*** Begin section ***

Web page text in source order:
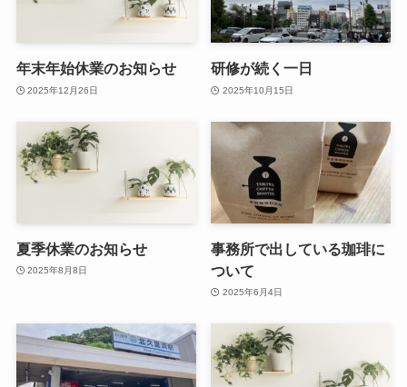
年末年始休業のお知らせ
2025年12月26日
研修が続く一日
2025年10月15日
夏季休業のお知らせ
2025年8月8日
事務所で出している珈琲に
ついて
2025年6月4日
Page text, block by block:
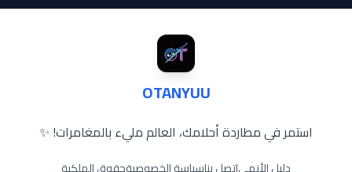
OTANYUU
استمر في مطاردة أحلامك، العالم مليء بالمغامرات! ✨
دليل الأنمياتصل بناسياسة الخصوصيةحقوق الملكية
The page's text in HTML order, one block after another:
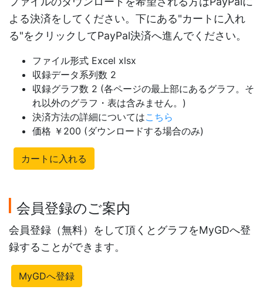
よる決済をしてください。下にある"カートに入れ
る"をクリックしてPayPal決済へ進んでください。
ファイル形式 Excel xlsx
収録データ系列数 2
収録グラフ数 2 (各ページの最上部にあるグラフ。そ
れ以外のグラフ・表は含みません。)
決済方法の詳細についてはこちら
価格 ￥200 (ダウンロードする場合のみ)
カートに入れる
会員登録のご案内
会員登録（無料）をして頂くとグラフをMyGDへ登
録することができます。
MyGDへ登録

*** End section ***
*** Begin section ***

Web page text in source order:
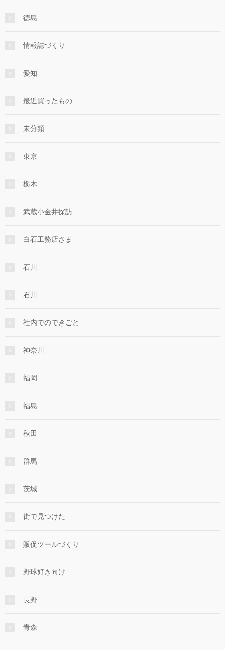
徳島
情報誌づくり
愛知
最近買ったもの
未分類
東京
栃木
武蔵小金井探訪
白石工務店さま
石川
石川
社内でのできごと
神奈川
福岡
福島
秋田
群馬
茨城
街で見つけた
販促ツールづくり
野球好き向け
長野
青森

*** End section ***
*** Begin section ***

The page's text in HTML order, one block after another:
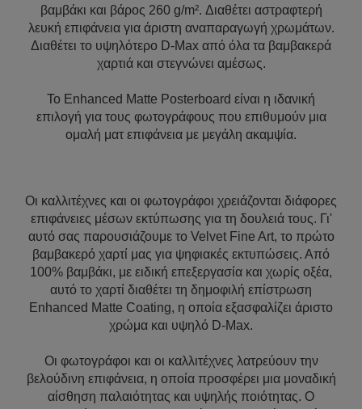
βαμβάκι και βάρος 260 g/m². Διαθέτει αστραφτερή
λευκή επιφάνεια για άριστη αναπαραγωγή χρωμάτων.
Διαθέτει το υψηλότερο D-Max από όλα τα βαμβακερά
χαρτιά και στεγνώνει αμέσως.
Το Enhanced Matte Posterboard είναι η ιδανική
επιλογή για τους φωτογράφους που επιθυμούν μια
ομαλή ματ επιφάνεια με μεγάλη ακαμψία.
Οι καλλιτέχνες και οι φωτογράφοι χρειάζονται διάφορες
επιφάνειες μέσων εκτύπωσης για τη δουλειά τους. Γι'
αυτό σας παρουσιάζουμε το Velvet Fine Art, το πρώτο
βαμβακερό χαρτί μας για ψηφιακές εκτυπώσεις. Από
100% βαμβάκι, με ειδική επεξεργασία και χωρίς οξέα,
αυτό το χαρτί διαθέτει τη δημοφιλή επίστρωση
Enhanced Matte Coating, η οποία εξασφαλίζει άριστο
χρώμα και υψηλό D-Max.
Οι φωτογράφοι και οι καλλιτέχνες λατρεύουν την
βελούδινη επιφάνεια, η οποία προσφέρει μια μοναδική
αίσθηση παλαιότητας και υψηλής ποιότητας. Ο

*** End section ***

Only one stretch of the material above is wanted: the line containing "2025年12月26日" through the line containing "決済方法の詳細についてはこちら". Restate it word for word, minus the pictures.

2025年12月26日
研修が続く一日
2025年10月15日
夏季休業のお知らせ
2025年8月8日
事務所で出している珈琲に
ついて
2025年6月4日
Page text, block by block:
OTANYUU
استمر في مطاردة أحلامك، العالم مليء بالمغامرات! ✨
دليل الأنمياتصل بناسياسة الخصوصيةحقوق الملكية
The page's text in HTML order, one block after another:
よる決済をしてください。下にある"カートに入れ
る"をクリックしてPayPal決済へ進んでください。
ファイル形式 Excel xlsx
収録データ系列数 2
収録グラフ数 2 (各ページの最上部にあるグラフ。そ
れ以外のグラフ・表は含みません。)
決済方法の詳細についてはこちら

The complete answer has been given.